I was just a few weeks into my first year of seminary field education, piecing together how my work in the world and my work in the church might fit together into this vocational call I was pursuing. I was setting up for the Friday Red Door healing prayer service, a service of word and prayer which takes place before our weekly community lunch for people experiencing homelessness and food insecurity. The campus ministry student who was the greeter that day called me over and said, “there’s a woman who just came in and says she needs an offering plate…what do I tell her?”

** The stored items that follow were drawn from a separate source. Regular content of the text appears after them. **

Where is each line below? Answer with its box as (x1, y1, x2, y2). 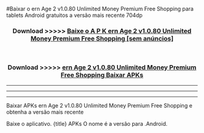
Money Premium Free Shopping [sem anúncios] (30, 34, 174, 43)
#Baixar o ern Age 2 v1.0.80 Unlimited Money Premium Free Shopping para (6, 5, 194, 12)
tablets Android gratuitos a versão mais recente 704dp (6, 12, 143, 19)
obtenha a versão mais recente (6, 108, 84, 115)
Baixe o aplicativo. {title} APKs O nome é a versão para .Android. (6, 120, 168, 127)
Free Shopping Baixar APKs (60, 71, 144, 80)
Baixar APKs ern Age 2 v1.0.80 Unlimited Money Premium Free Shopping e (6, 101, 192, 109)
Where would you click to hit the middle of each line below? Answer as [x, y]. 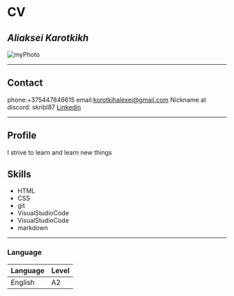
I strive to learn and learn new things [60, 152]
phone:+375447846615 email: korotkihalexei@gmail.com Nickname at [107, 100]
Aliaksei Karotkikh [48, 38]
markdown [33, 228]
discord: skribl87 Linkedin [44, 107]
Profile [22, 135]
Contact [25, 83]
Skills [19, 174]
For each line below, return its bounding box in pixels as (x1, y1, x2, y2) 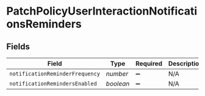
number (106, 70, 129, 78)
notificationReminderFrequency (9, 70, 101, 77)
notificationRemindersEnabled (9, 80, 98, 87)
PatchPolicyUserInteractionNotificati (6, 4, 198, 18)
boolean (106, 80, 130, 87)
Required (135, 60, 163, 67)
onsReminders (6, 17, 82, 31)
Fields (6, 41, 31, 52)
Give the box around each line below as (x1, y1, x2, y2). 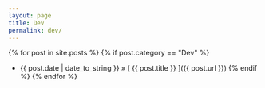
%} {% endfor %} (19, 72, 78, 82)
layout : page (8, 11, 52, 20)
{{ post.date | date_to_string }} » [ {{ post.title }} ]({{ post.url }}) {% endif (19, 63, 258, 73)
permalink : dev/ (8, 26, 62, 34)
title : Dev (8, 19, 45, 27)
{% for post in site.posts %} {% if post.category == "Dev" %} (8, 48, 210, 58)

Her question caught me off guard; the last thing in the world I wanted to do was to set out an offering plate at a service attended by people whose lives were mired in poverty. So, I walked over to this tiny, frail-looking older woman to see what she really wanted. She had on simple, well-worn clothes and spoke to me quickly without making much eye contact. As a trained social worker, I can tend to quickly assess what I think might be going on…sometimes to a fault. And on that day, I admittedly presumed there had been some confusion, and perhaps this was a request for financial assistance mistaken as a request for an offering. But, in seconds, I had to check all those assumptions of wealth and privilege as she repeated her request clearly and directly: “I said I need an offering plate” she said, “I have something that I want to give the church.”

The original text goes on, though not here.